Procedure when plagiarism is detected

In the case where a high rate of similarity with the original source is detected, and the source is not cited correctly (thus meeting the definition of plagiarism), it is necessary to thoroughly substantiate this fact in the review. The teacher and subsequently the defence committee must express their opinion during the defence as to whether or not the case is one of apparent intentional disregard for rules of integrity. A teacher evaluating a seminar paper must take into account the fact that by writing texts, a student is learning not only about the topic, but also the skill of academic writing. When assessing a transgression, the marker will consider an unintentional omission in a seminar paper differently than the same mistake in a master’s thesis.

In the case of a systematic breach of rules for working with sources, and of a student’s apparent intention to present someone else’s ideas as his or her own, it is not possible to be lenient. The procedure for detected plagiarism is discussed in detail in chapter 6.

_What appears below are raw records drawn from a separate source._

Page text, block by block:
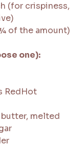
(for crispiness,
of the amount)
one):
RedHot
melted
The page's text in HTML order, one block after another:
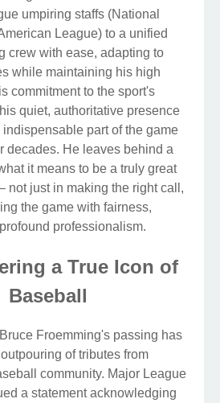
umpiring staffs (National
League) to a unified
crew with ease, adapting to
while maintaining his high
commitment to the sport's
quiet, authoritative presence
indispensable part of the game
decades. He leaves behind a
it means to be a truly great
not just in making the right call,
the game with fairness,
professionalism.
a True Icon of
Baseball
Froemming's passing has
of tributes from
community. Major League
a statement acknowledging
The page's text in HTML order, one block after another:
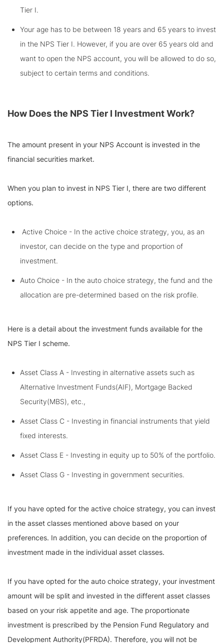
Tier I.
Your age has to be between 18 years and 65 years to invest
in the NPS Tier I. However, if you are over 65 years old and
want to open the NPS account, you will be allowed to do so,
subject to certain terms and conditions.
How Does the NPS Tier I Investment Work?
The amount present in your NPS Account is invested in the
financial securities market.
When you plan to invest in NPS Tier I, there are two different
options.
Active Choice - In the active choice strategy, you, as an
investor, can decide on the type and proportion of
investment.
Auto Choice - In the auto choice strategy, the fund and the
allocation are pre-determined based on the risk profile.
Here is a detail about the investment funds available for the
NPS Tier I scheme.
Asset Class A - Investing in alternative assets such as
Alternative Investment Funds(AIF), Mortgage Backed
Security(MBS), etc.,
Asset Class C - Investing in financial instruments that yield
fixed interests.
Asset Class E - Investing in equity up to 50% of the portfolio.
Asset Class G - Investing in government securities.
If you have opted for the active choice strategy, you can invest
in the asset classes mentioned above based on your
preferences. In addition, you can decide on the proportion of
investment made in the individual asset classes.
If you have opted for the auto choice strategy, your investment
amount will be split and invested in the different asset classes
based on your risk appetite and age. The proportionate
investment is prescribed by the Pension Fund Regulatory and
Development Authority(PFRDA). Therefore, you will not be
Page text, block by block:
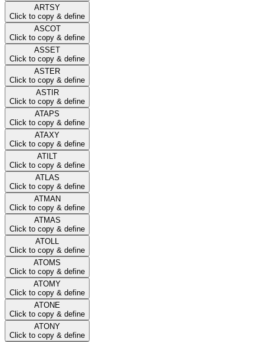
ARTSY
Click to copy & define
ASCOT
Click to copy & define
ASSET
Click to copy & define
ASTER
Click to copy & define
ASTIR
Click to copy & define
ATAPS
Click to copy & define
ATAXY
Click to copy & define
ATILT
Click to copy & define
ATLAS
Click to copy & define
ATMAN
Click to copy & define
ATMAS
Click to copy & define
ATOLL
Click to copy & define
ATOMS
Click to copy & define
ATOMY
Click to copy & define
ATONE
Click to copy & define
ATONY
Click to copy & define
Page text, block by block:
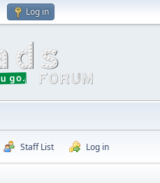
Log in
Staff List Log in
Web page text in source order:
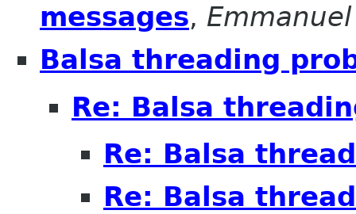
messages, Emmanuel
Balsa threading
Re: Balsa
Re: Balsa
Re: Balsa

In the majority of the cases publicised in the media, plagiarism was only suspected several years after the work was written – when the work or the plagiarised text were published, when a new antiplagiarism tool was used, or when the discrepancies were noted by another researcher pursuing a similar topic. For people who are active in the public sphere, the initiative for a second evaluation of a final thesis usually comes from journalists. It is fully justified to require moral integrity from people who participate in the leadership of institutions or, for example, make decisions about the use of financial resources. It is appropriate to warn students who are writing their paper or creating an artwork about the potential consequences, so that in ten or twenty years they are not accused of plagiarism, which could end their career prematurely.

  1. Foltýnek, T. Vědecký smrtelný hřích. Plagiátorství: příčiny, důsledky, prevence. Dějiny a současnost, 2019, 8, 10–12.
  2. Foltýnek, T., Dlabolová, D., Anohina-Naumeca, A., Razi, S., Kravjar, J., Kamzola, L., Guerrero-Dib, J., Çelik, Ö., Weber-Wulff, D. Testing of Support Tools for Plagiarism Detection. International Journal of Educational Technology in Higher Education, 2020, 17:46. DOI: 10.1186/s41239-020-00192-4.